◆ Problem details: Since the copy must hold text only, transcribe the data below exactly and omit the images.

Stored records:
>>

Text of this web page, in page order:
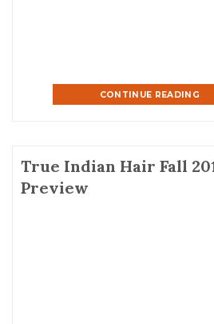
CONTINUE READING
True Indian Hair Fall
Preview
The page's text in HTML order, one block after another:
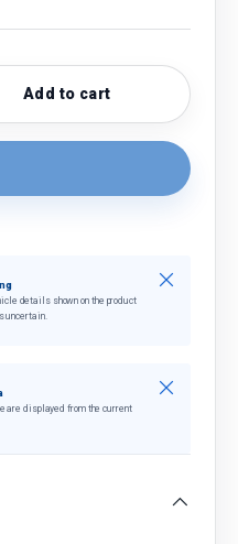
Add to cart
details shown on the product
uncertain.
Close
are displayed from the current
Close
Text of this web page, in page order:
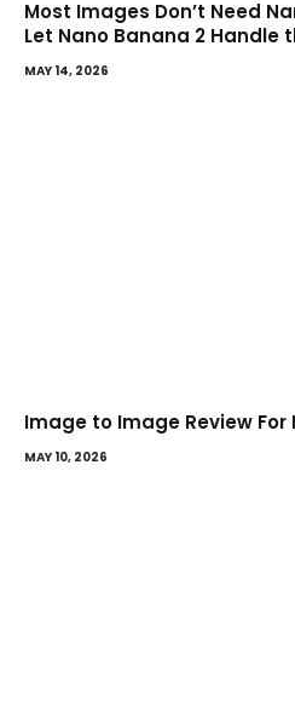
Most Images Don’t Need
Let Nano Banana 2 Handle
MAY 14, 2026
Image to Image Review
MAY 10, 2026
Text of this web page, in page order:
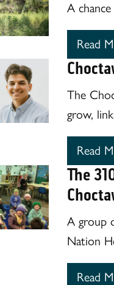
A
Read
The
grow,
Read
The
A group
Nation
Read
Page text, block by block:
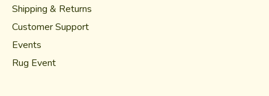
Shipping & Returns
Customer Support
Events
Rug Event
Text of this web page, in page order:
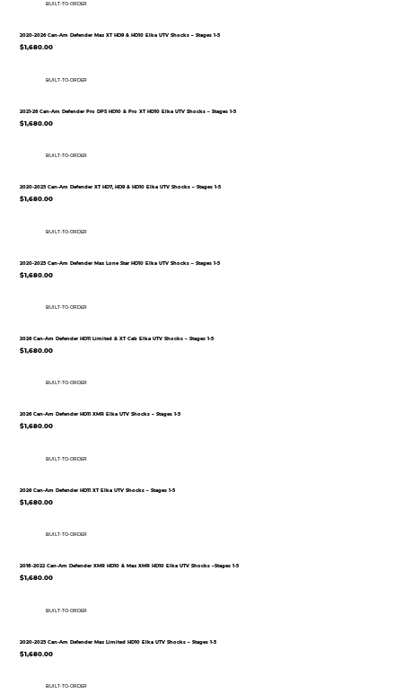
BUILT-TO-ORDER
2020-2026 Can-Am Defender Max XT HD9 & HD10 Elka UTV Shocks – Stages 1-5
$1,680.00
BUILT-TO-ORDER
2021-26 Can-Am Defender Pro DPS HD10 & Pro XT HD10 Elka UTV Shocks – Stages 1-5
$1,680.00
BUILT-TO-ORDER
2020-2025 Can-Am Defender XT HD7, HD9 & HD10 Elka UTV Shocks – Stages 1-5
$1,680.00
BUILT-TO-ORDER
2020-2025 Can-Am Defender Max Lone Star HD10 Elka UTV Shocks – Stages 1-5
$1,680.00
BUILT-TO-ORDER
2026 Can-Am Defender HD11 Limited & XT Cab Elka UTV Shocks – Stages 1-5
$1,680.00
BUILT-TO-ORDER
2026 Can-Am Defender HD11 XMR Elka UTV Shocks – Stages 1-5
$1,680.00
BUILT-TO-ORDER
2026 Can-Am Defender HD11 XT Elka UTV Shocks – Stages 1-5
$1,680.00
BUILT-TO-ORDER
2018-2022 Can-Am Defender XMR HD10 & Max XMR HD10 Elka UTV Shocks –Stages 1-5
$1,680.00
BUILT-TO-ORDER
2020-2025 Can-Am Defender Max Limited HD10 Elka UTV Shocks – Stages 1-5
$1,680.00
BUILT-TO-ORDER
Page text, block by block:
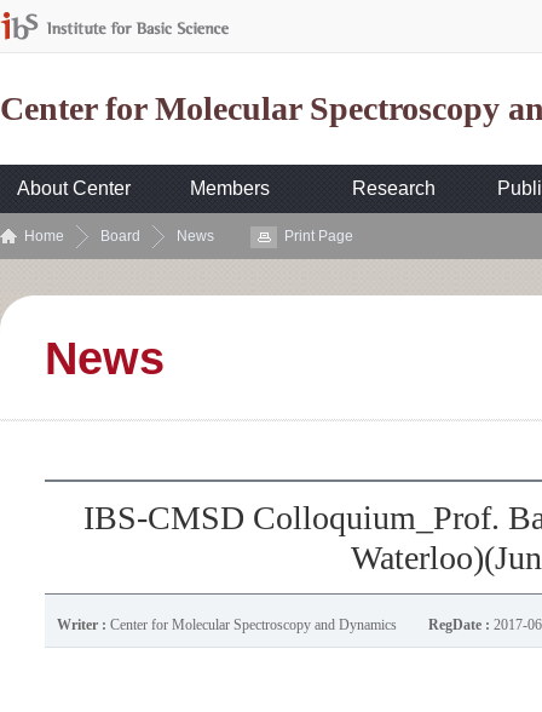
Center for Molecular Spectroscopy
About Center Members Research
Home Board News Print Page
News
IBS-CMSD Colloquium_Prof.
Writer : Center for Molecular Spectroscopy and Dynamics RegDate : 2017-
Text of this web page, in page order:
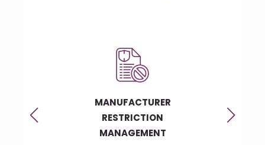
MANUFACTURER
RESTRICTION
MANAGEMENT
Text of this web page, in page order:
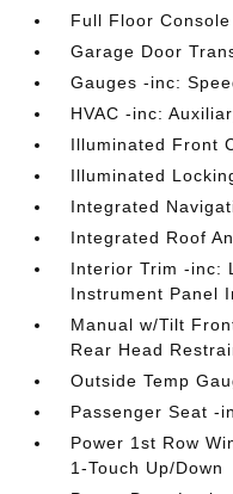
Full Floor
Garage Door
Gauges -inc:
HVAC -inc:
Illuminated Front
Illuminated
Integrated
Integrated Roof
Interior Trim -inc:
Instrument Panel
Manual w/Tilt
Rear Head
Outside Temp
Passenger Seat -
Power 1st Row
1-Touch Up/Down
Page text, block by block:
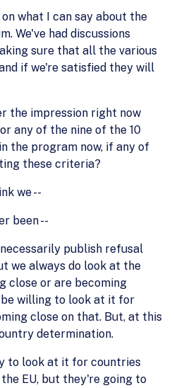
what I can say about the
We've had discussions
sure that all the various
if we're satisfied they will
the impression right now
any of the nine of the 10
the program now, if any of
these criteria?
we --
been --
necessarily publish refusal
we always do look at the
close or are becoming
willing to look at it for
close on that. But, at this
determination.
to look at it for countries
EU, but they're going to
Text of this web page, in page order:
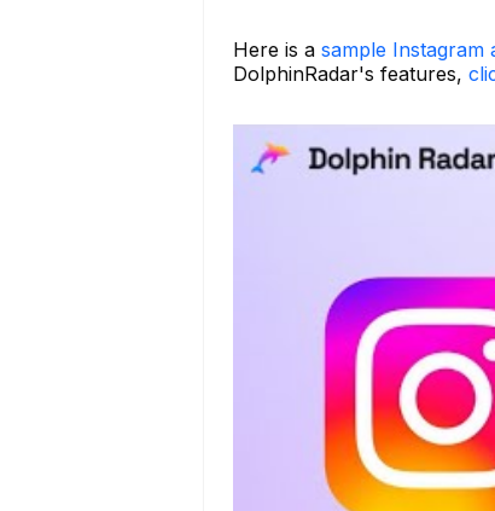
Here is a sample Instagram
DolphinRadar's features,
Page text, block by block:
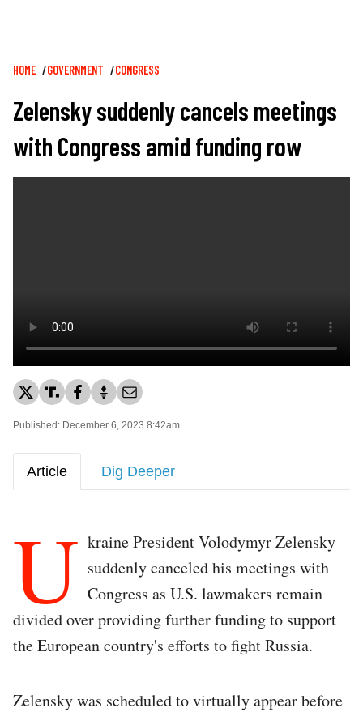
Breadcrumb
HOME GOVERNMENT CONGRESS
Zelensky suddenly cancels meetings
with Congress amid funding row
Published: December 6, 2023 8:42am
Article Dig Deeper
U kraine President Volodymyr Zelensky
suddenly canceled his meetings with
Congress as U.S. lawmakers remain
divided over providing further funding to support
the European country's efforts to fight Russia.
Zelensky was scheduled to virtually appear before
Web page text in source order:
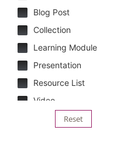
Blog Post
Collection
Learning Module
Presentation
Resource List
Video
Reset
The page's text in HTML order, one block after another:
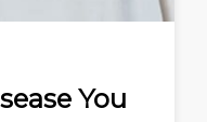
You
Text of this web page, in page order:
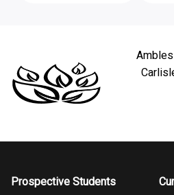
Prospective Students
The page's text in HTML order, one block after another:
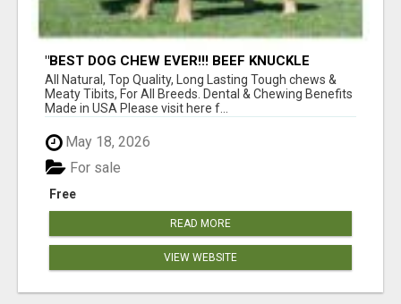
"BEST DOG CHEW EVER!!! BEEF KNUCKLE
BONES!"
All Natural, Top Quality, Long Lasting Tough chews &
Meaty Tibits, For All Breeds. Dental & Chewing Benefits
Made in USA Please visit here f...
May 18, 2026
Free
For sale
READ MORE
VIEW WEBSITE
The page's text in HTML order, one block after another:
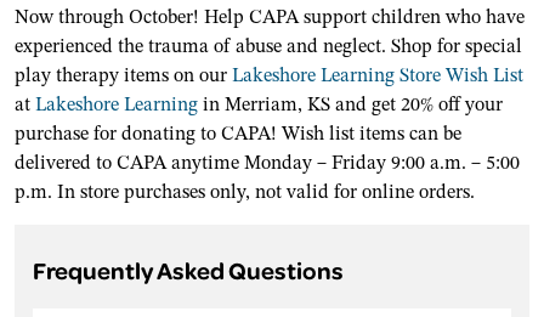
Now through October! Help CAPA support children who have
experienced the trauma of abuse and neglect. Shop for special
play therapy items on ourLakeshore Learning Store Wish List
atLakeshore Learningin Merriam, KS and get 20% off your
purchase for donating to CAPA! Wish list items can be
delivered to CAPA anytime Monday – Friday 9:00 a.m. – 5:00
p.m. In store purchases only, not valid for online orders.
Frequently Asked Questions
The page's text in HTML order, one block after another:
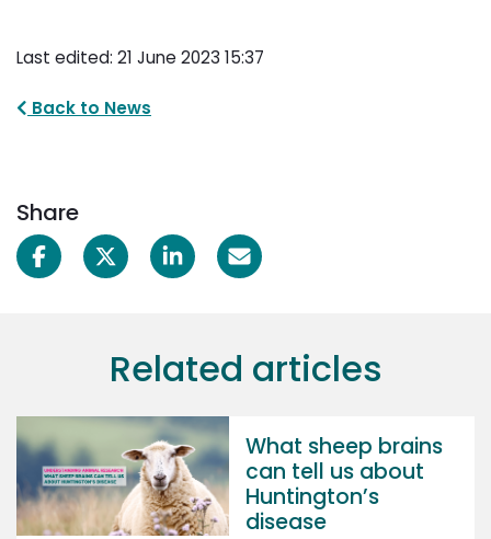
Last edited: 21 June 2023 15:37
Back to News
Share
Related articles
What sheep brains
can tell us about
Huntington’s
disease
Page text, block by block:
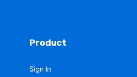
Product
Sign In
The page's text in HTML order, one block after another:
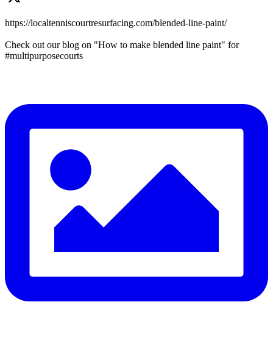
https://localtenniscourtresurfacing.com/blended-line-paint/
Check out our blog on "How to make blended line paint" for
#multipurposecourts
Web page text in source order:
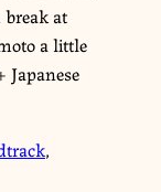
at
a little
,
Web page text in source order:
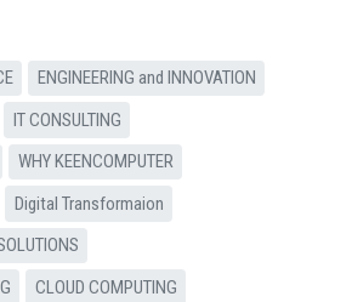
ENGINEERING and INNOVATION
IT CONSULTING
WHY KEENCOMPUTER
Digital Transformaion
CLOUD COMPUTING
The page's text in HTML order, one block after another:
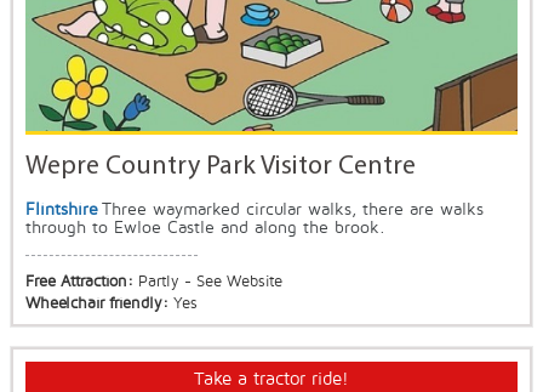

<<

◆ Task answer:
Text of this web page, in page order:
CONTINUE READING
True Indian Hair Fall
Preview
The page's text in HTML order, one block after another:
Add to cart
details shown on the product
uncertain.
Close
are displayed from the current
Close
Text of this web page, in page order:
Most Images Don’t Need
Let Nano Banana 2 Handle
MAY 14, 2026
Image to Image Review
MAY 10, 2026
Text of this web page, in page order:
A
Read
The
grow,
Read
The
A group
Nation
Read
Page text, block by block:
Shipping & Returns
Customer Support
Events
Rug Event
Text of this web page, in page order:
BUILT-TO-ORDER
2020-2026 Can-Am Defender Max XT HD9 & HD10 Elka UTV Shocks – Stages 1-5
$1,680.00
BUILT-TO-ORDER
2021-26 Can-Am Defender Pro DPS HD10 & Pro XT HD10 Elka UTV Shocks – Stages 1-5
$1,680.00
BUILT-TO-ORDER
2020-2025 Can-Am Defender XT HD7, HD9 & HD10 Elka UTV Shocks – Stages 1-5
$1,680.00
BUILT-TO-ORDER
2020-2025 Can-Am Defender Max Lone Star HD10 Elka UTV Shocks – Stages 1-5
$1,680.00
BUILT-TO-ORDER
2026 Can-Am Defender HD11 Limited & XT Cab Elka UTV Shocks – Stages 1-5
$1,680.00
BUILT-TO-ORDER
2026 Can-Am Defender HD11 XMR Elka UTV Shocks – Stages 1-5
$1,680.00
BUILT-TO-ORDER
2026 Can-Am Defender HD11 XT Elka UTV Shocks – Stages 1-5
$1,680.00
BUILT-TO-ORDER
2018-2022 Can-Am Defender XMR HD10 & Max XMR HD10 Elka UTV Shocks –Stages 1-5
$1,680.00
BUILT-TO-ORDER
2020-2025 Can-Am Defender Max Limited HD10 Elka UTV Shocks – Stages 1-5
$1,680.00
BUILT-TO-ORDER
Page text, block by block:
Center for Molecular Spectroscopy
About Center Members Research
Home Board News Print Page
News
IBS-CMSD Colloquium_Prof.
Writer : Center for Molecular Spectroscopy and Dynamics RegDate : 2017-
Text of this web page, in page order:
MANUFACTURER
RESTRICTION
MANAGEMENT
Text of this web page, in page order:
Full Floor
Garage Door
Gauges -inc:
HVAC -inc:
Illuminated Front
Illuminated
Integrated
Integrated Roof
Interior Trim -inc:
Instrument Panel
Manual w/Tilt
Rear Head
Outside Temp
Passenger Seat -
Power 1st Row
1-Touch Up/Down
Page text, block by block:
what I can say about the
We've had discussions
sure that all the various
if we're satisfied they will
the impression right now
any of the nine of the 10
the program now, if any of
these criteria?
we --
been --
necessarily publish refusal
we always do look at the
close or are becoming
willing to look at it for
close on that. But, at this
determination.
to look at it for countries
EU, but they're going to
Text of this web page, in page order:
Here is a sample Instagram
DolphinRadar's features,
Page text, block by block:
Breadcrumb
HOME GOVERNMENT CONGRESS
Zelensky suddenly cancels meetings
with Congress amid funding row
Published: December 6, 2023 8:42am
Article Dig Deeper
U kraine President Volodymyr Zelensky
suddenly canceled his meetings with
Congress as U.S. lawmakers remain
divided over providing further funding to support
the European country's efforts to fight Russia.
Zelensky was scheduled to virtually appear before
Web page text in source order:
Blog Post
Collection
Learning Module
Presentation
Resource List
Video
Reset
The page's text in HTML order, one block after another:
You
Text of this web page, in page order:
Prospective Students
The page's text in HTML order, one block after another:
"BEST DOG CHEW EVER!!! BEEF KNUCKLE
BONES!"
All Natural, Top Quality, Long Lasting Tough chews &
Meaty Tibits, For All Breeds. Dental & Chewing Benefits
Made in USA Please visit here f...
May 18, 2026
Free
For sale
READ MORE
VIEW WEBSITE
The page's text in HTML order, one block after another:
Now through October! Help CAPA support children who have
experienced the trauma of abuse and neglect. Shop for special
play therapy items on ourLakeshore Learning Store Wish List
atLakeshore Learningin Merriam, KS and get 20% off your
purchase for donating to CAPA! Wish list items can be
delivered to CAPA anytime Monday – Friday 9:00 a.m. – 5:00
p.m. In store purchases only, not valid for online orders.
Frequently Asked Questions
The page's text in HTML order, one block after another:
Last edited: 21 June 2023 15:37
Back to News
Share
Related articles
What sheep brains
can tell us about
Huntington’s
disease
Page text, block by block:
Product
Sign In
The page's text in HTML order, one block after another:
https://localtenniscourtresurfacing.com/blended-line-paint/
Check out our blog on "How to make blended line paint" for
#multipurposecourts
Web page text in source order:
at
a little
,
Web page text in source order:
ENGINEERING and INNOVATION
IT CONSULTING
WHY KEENCOMPUTER
Digital Transformaion
CLOUD COMPUTING
The page's text in HTML order, one block after another:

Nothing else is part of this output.